Доктор Лектер развернул тележку и подкатил Пацци прямо к ограде балкона. Перила доходили ему до бедра.
Пацци видел площадь внизу, сквозь свет прожекторов ему было видно то место, где сожгли тело Савонаролы и где сам он принял решение продать доктора Лектера Мэйсону Верже. Он поднял взгляд вверх, на низко плывущие облака, освещенные прожекторами, надеясь, насколько это возможно, что Господь, там, наверху, видит все.
Смотреть вниз было для него ужасно, но, раз взглянув, он не мог себя заставить отвести взгляд и все глядел туда, где ожидала его смерть, в бессмысленной надежде, что лучи прожекторов могут придать воздуху какую-то плотность, что они каким-то образом поддержат его, что он сможет как-то за них зацепиться.
Оранжевая резина оплетки кабеля холодит шею, доктор Лектер стоит рядом.
– Arrivederchi, Commendatore.
Лезвие «гарпии» мелькнуло вдоль тела Пацци, потом еще один взмах распорол веревки, которыми он был привязан к тележке, и вот его толкают, и он переваливается через перила, таща за собой оранжевый кабель, земля стремительно надвигается снизу, рот теперь свободен, можно закричать, а в салоне тяжелый полотер уже поехал через все помещение и, с грохотом ударившись об ограждение балкона, остановился. Пацци дернулся, задирая вверх голову, шея сломалась и внутренности вывалились наружу.

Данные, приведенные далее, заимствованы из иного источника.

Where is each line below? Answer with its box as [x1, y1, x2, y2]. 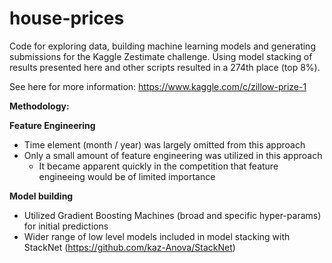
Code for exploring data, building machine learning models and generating [9, 40, 316, 52]
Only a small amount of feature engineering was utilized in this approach [23, 149, 323, 161]
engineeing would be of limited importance [38, 170, 216, 182]
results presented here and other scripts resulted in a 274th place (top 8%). [9, 61, 321, 73]
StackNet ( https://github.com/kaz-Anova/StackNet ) [23, 241, 236, 253]
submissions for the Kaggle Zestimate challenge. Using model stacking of [9, 50, 313, 62]
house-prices [9, 7, 125, 30]
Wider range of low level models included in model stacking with [23, 230, 291, 242]
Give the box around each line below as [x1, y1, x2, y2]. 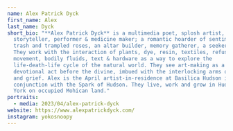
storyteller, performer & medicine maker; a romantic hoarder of [13, 36, 207, 43]
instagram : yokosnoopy [7, 113, 73, 120]
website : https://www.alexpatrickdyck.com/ [7, 107, 135, 114]
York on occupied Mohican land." [13, 87, 110, 94]
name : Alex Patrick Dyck [7, 10, 79, 17]
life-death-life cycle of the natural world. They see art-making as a [13, 62, 225, 69]
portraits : [7, 94, 39, 101]
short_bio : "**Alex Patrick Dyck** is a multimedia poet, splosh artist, [7, 29, 225, 37]
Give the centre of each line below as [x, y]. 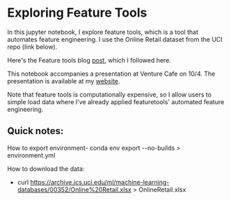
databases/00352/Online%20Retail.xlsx [74, 190]
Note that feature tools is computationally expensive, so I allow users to [110, 94]
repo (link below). [32, 47]
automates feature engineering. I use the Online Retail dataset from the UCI [115, 39]
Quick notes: [35, 131]
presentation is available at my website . [64, 81]
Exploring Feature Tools [77, 13]
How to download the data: [46, 169]
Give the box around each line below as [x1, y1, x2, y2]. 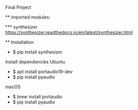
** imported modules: [5, 14, 51, 20]
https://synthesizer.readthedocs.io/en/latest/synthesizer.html [5, 29, 133, 35]
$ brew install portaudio [12, 94, 62, 99]
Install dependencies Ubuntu [5, 59, 65, 65]
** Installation [5, 39, 34, 45]
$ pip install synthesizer [12, 49, 62, 55]
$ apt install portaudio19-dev [12, 68, 73, 75]
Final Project [5, 5, 31, 10]
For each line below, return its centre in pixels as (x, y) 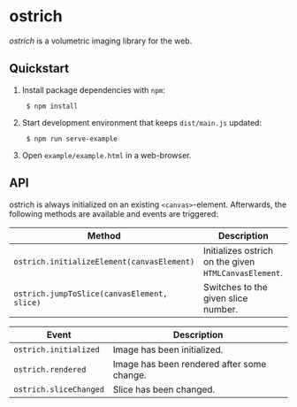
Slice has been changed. (164, 389)
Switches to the (235, 287)
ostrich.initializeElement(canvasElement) (104, 261)
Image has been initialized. (168, 349)
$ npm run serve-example (72, 139)
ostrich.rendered (50, 369)
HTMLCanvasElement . (243, 273)
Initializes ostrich (238, 250)
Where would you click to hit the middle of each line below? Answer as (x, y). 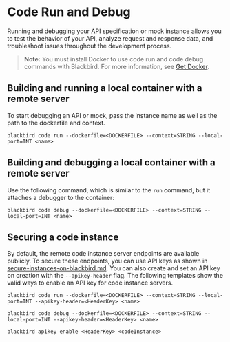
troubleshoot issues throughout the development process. (90, 46)
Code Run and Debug (69, 12)
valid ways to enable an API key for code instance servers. (90, 283)
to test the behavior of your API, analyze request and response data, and (110, 38)
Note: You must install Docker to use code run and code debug (114, 59)
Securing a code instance (63, 237)
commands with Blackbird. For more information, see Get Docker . (117, 66)
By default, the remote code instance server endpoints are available (103, 254)
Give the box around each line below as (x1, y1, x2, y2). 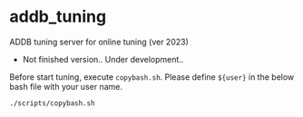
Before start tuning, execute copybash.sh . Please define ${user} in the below (9, 71, 295, 83)
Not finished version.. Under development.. (22, 54, 184, 64)
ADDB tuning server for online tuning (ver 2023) (9, 36, 189, 47)
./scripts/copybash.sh (9, 98, 95, 108)
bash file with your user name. (9, 81, 122, 92)
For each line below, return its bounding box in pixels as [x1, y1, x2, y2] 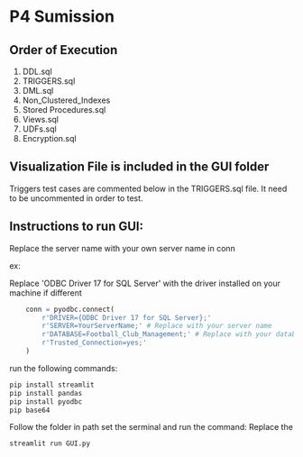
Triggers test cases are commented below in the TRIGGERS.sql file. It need [9, 183, 288, 194]
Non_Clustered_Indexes [22, 95, 111, 105]
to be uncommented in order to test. [9, 192, 143, 204]
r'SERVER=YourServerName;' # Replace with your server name [41, 322, 272, 331]
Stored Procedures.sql [22, 105, 106, 114]
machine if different [9, 287, 83, 298]
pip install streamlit [9, 380, 95, 389]
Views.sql [22, 114, 59, 124]
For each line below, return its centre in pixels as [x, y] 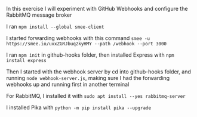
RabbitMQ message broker [39, 15]
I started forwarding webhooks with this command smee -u [78, 38]
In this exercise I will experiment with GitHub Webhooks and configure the [97, 9]
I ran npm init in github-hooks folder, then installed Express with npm [90, 55]
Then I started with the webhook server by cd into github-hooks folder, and [98, 72]
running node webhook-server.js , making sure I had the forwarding [88, 78]
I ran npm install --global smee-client [55, 27]
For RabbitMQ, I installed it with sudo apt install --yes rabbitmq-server [96, 96]
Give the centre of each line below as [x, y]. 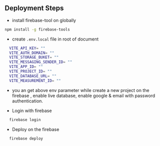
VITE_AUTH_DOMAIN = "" [32, 53]
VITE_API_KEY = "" [27, 48]
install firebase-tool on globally [44, 20]
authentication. [27, 101]
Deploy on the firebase [36, 129]
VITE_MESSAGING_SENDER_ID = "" [41, 62]
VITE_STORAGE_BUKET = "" [34, 57]
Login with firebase [32, 110]
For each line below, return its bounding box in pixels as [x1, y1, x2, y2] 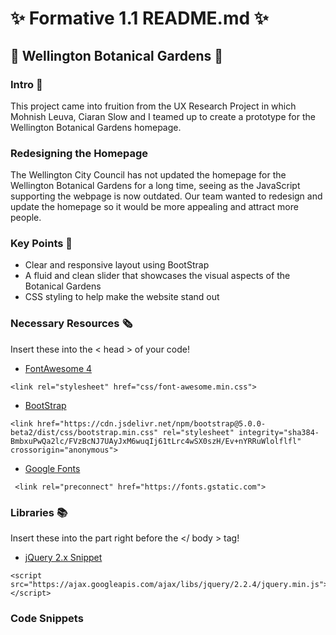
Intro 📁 [10, 77, 43, 91]
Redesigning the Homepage [10, 146, 149, 160]
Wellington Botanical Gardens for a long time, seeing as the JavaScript [10, 180, 301, 192]
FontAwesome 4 [24, 362, 93, 374]
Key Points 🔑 [10, 237, 73, 251]
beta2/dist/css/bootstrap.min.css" [10, 427, 159, 437]
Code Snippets [10, 611, 84, 625]
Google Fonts [24, 462, 81, 474]
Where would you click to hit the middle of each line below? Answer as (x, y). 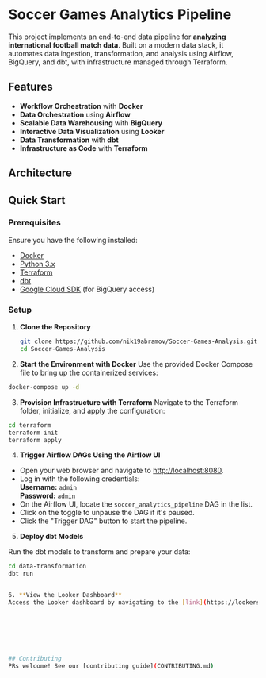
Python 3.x (37, 264)
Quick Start (37, 200)
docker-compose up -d (44, 387)
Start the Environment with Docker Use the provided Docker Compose (136, 364)
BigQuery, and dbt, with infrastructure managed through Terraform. (118, 62)
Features (30, 87)
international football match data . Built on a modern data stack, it (116, 44)
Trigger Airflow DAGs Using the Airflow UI (90, 455)
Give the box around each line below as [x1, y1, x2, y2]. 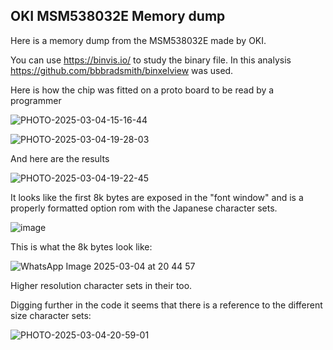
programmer [10, 94, 62, 106]
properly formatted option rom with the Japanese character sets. [10, 202, 278, 214]
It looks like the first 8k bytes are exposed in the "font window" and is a [10, 191, 304, 203]
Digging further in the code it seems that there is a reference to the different [10, 299, 323, 311]
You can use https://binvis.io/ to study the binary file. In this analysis [10, 54, 292, 66]
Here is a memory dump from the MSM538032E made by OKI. [10, 34, 267, 46]
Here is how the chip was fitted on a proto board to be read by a [10, 84, 275, 96]
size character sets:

Пацци и его кишки крутятся и извиваются, ударяясь о грубую каменную стену освещенного прожекторами дворца, он еще дергается в последних конвульсиях, но не задыхается, он уже мертв, и его тень, огромная в свете прожекторов, крутится на стене, крутится, крутится, а его внутренности крутятся под ним более короткими и более быстрыми взмахами, его мужское достоинство торчит из прорезанных брюк в посмертной эрекции.
Карло выскакивает из ворот напротив, Маттео следом за ним, бегут через площадь ко входу в палаццо, расшвыривая в стороны туристов, у двоих туристов видеокамеры, и они направлены на стену дворца.
– Это какой-то трюк, – говорит кто-то по-английски, когда Карло пробегает мимо.